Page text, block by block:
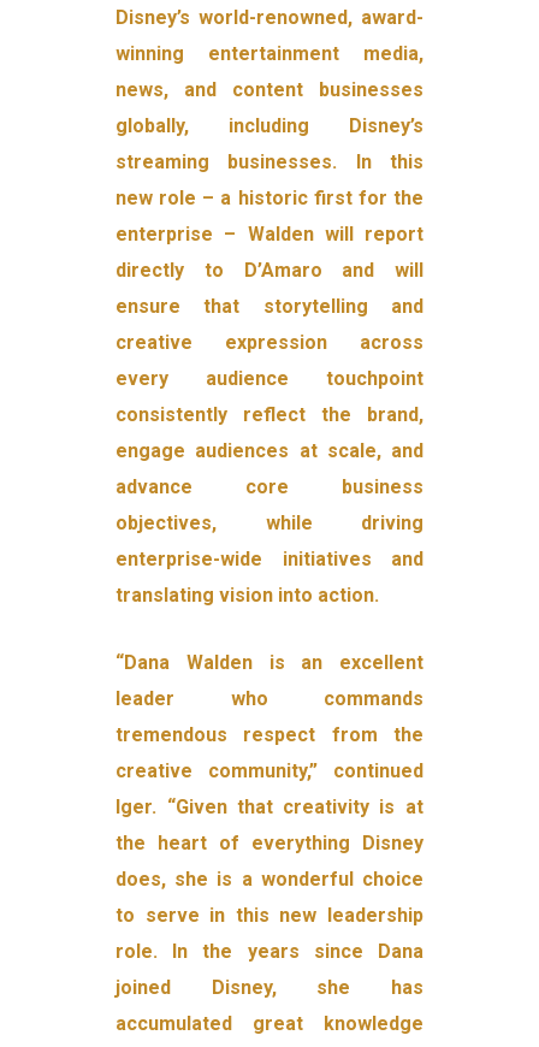
Disney’s world-renowned, award-
winning entertainment media,
news, and content businesses
globally, including Disney’s
streaming businesses. In this
new role – a historic first for the
enterprise – Walden will report
directly to D’Amaro and will
ensure that storytelling and
creative expression across
every audience touchpoint
consistently reflect the brand,
engage audiences at scale, and
advance core business
objectives, while driving
enterprise-wide initiatives and
translating vision into action.
“Dana Walden is an excellent
leader who commands
tremendous respect from the
creative community,” continued
Iger. “Given that creativity is at
the heart of everything Disney
does, she is a wonderful choice
to serve in this new leadership
role. In the years since Dana
joined Disney, she has
accumulated great knowledge
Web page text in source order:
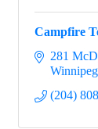
Campfire
281
Winnipeg
(204)
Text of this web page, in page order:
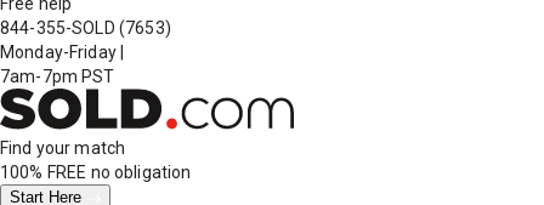
Free help
844-355-SOLD (7653)
Monday-Friday
7am-7pm PST
Find your match
100% FREE no obligation
Start Here
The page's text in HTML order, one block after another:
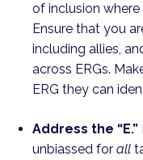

-------------------------

- REQUIRED ACTION
Starting at the line that contains "Web page text", output every line through the end of the data, both ends included, and nothing else; pictures stay out.

- TASK RESULT
Web page text in source order:
Campfire
281
Winnipeg
(204)
Text of this web page, in page order:
Free help
844-355-SOLD (7653)
Monday-Friday
7am-7pm PST
Find your match
100% FREE no obligation
Start Here
The page's text in HTML order, one block after another:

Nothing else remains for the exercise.